You cannot but love the elaborate smoke screens put up by certain not to admit that they're utterly, desperately broke, from the New York Times today, enjoy:
Druckenmiller to Shutter His Hedge Fund
August 18, 2010, 11:44 AM
11:49 a.m. | Updated Stanley Druckenmiller, the hedge fund magnate who led George Soros’s famous bet against the British pound, is calling it quits and shutting down his investment firm, Duquesne Capital.
Mr. Druckenmiller wrote in a letter to investors that he had grown increasingly dissatisfied with the pressures of running a big fund, and that while Duquesne Capital was on track to yet another positive return, it was not performing up to his personal standards.

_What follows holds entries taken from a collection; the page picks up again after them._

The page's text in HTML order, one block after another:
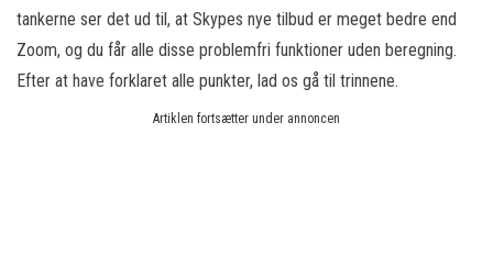
tankerne ser det ud til, at Skypes nye tilbud er meget bedre end
Zoom, og du får alle disse problemfri funktioner uden beregning.
Efter at have forklaret alle punkter, lad os gå til trinnene.
Artiklen fortsætter under annoncen
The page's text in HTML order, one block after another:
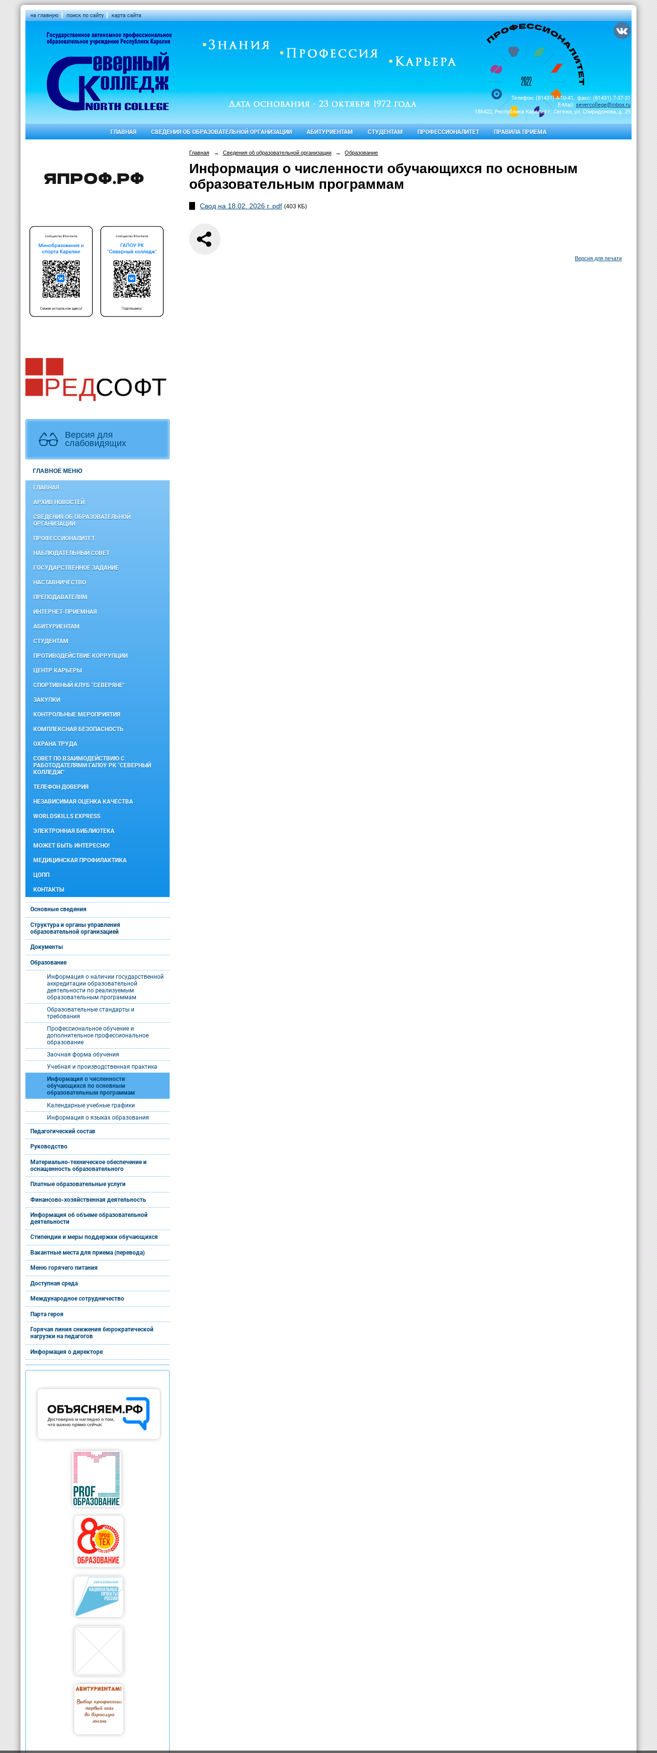
на главную поиск по сайту карта сайта
Телефон: (81431) 4-10-41, факс: (81431) 7-37-31
E-Mail: severcollege@inbox.ru
186422, Республика Карелия г. Сегежа, ул. Спиридонова, д. 29
ГЛАВНАЯ СВЕДЕНИЯ ОБ ОБРАЗОВАТЕЛЬНОЙ ОРГАНИЗАЦИИ АБИТУРИЕНТАМ СТУДЕНТАМ ПРОФЕССИОНАЛИТЕТ ПРАВИЛА ПРИЕМА
Версия для
слабовидящих
ГЛАВНОЕ МЕНЮ
ГЛАВНАЯ
АРХИВ НОВОСТЕЙ
СВЕДЕНИЯ ОБ ОБРАЗОВАТЕЛЬНОЙ
ОРГАНИЗАЦИИ
ПРОФЕССИОНАЛИТЕТ
НАБЛЮДАТЕЛЬНЫЙ СОВЕТ
ГОСУДАРСТВЕННОЕ ЗАДАНИЕ
НАСТАВНИЧЕСТВО
ПРЕПОДАВАТЕЛЯМ
ИНТЕРНЕТ-ПРИЕМНАЯ
АБИТУРИЕНТАМ
СТУДЕНТАМ
ПРОТИВОДЕЙСТВИЕ КОРРУПЦИИ
ЦЕНТР КАРЬЕРЫ
СПОРТИВНЫЙ КЛУБ "СЕВЕРЯНЕ"
ЗАКУПКИ
КОНТРОЛЬНЫЕ МЕРОПРИЯТИЯ
КОМПЛЕКСНАЯ БЕЗОПАСНОСТЬ
ОХРАНА ТРУДА
СОВЕТ ПО ВЗАИМОДЕЙСТВИЮ С
РАБОТОДАТЕЛЯМИ ГАПОУ РК "СЕВЕРНЫЙ
КОЛЛЕДЖ"
ТЕЛЕФОН ДОВЕРИЯ
НЕЗАВИСИМАЯ ОЦЕНКА КАЧЕСТВА
WORLDSKILLS EXPRESS
ЭЛЕКТРОННАЯ БИБЛИОТЕКА
МОЖЕТ БЫТЬ ИНТЕРЕСНО!
МЕДИЦИНСКАЯ ПРОФИЛАКТИКА
ЦОПП
КОНТАКТЫ
Основные сведения
Структура и органы управления
образовательной организацией
Документы
Образование
Информация о наличии государственной
аккредитации образовательной
деятельности по реализуемым
образовательным программам
Образовательные стандарты и
требования
Профессиональное обучение и
дополнительное профессиональное
образование
Заочная форма обучения
Учебная и производственная практика
Информация о численности
обучающихся по основным
образовательным программам
Календарные учебные графики
Информация о языках образования
Педагогический состав
Руководство
Материально-техническое обеспечение и
оснащенность образовательного
Платные образовательные услуги
Финансово-хозяйственная деятельность
Информация об объеме образовательной
деятельности
Стипендии и меры поддержки обучающихся
Вакантные места для приема (перевода)
Меню горячего питания
Доступная среда
Международное сотрудничество
Парта героя
Горячая линия снижения бюрократической
нагрузки на педагогов
Информация о директоре
Главная → Сведения об образовательной организации → Образование
Информация о численности обучающихся по основным
образовательным программам
Свод на 18.02. 2026 г..pdf (403 КБ)
Версия для печати

“I have had to recognize that competing in the markets over such a long timeframe imposes heavy personal costs,” he wrote. “While the joy of winning for clients is immense, for me the disappointment of each interim drawdown over the years has taken a cumulative toll that I cannot continue to sustain.”
During his career, Mr. Druckenmiller has hit many highs, perhaps none greater than spearheading Mr. Soros’s $10 billion bet against the British pound in 1992. That gamble shook markets, forcing a devaluation of the pound.
Imagine the heavy costs for clients!!!
the link to the farewell letter, it's even better in his own words…
http://www.scribd.com/doc/36068828/Druckenmiller-August-2010-Letter-to-Investors
Dear Mr Eirik,
I could be wrong but I don't read this as a cover for being broke. I do think it is an admission from an insider that the market is broke, rigged and heading for a very, very larg collapse.
The SEC, I believe has been suborned. The Fed has ceased to serve its intended function and has lost its way while a coterie of banks have come to dominate and distort the markets for their own purposes.
I'd want to get out too.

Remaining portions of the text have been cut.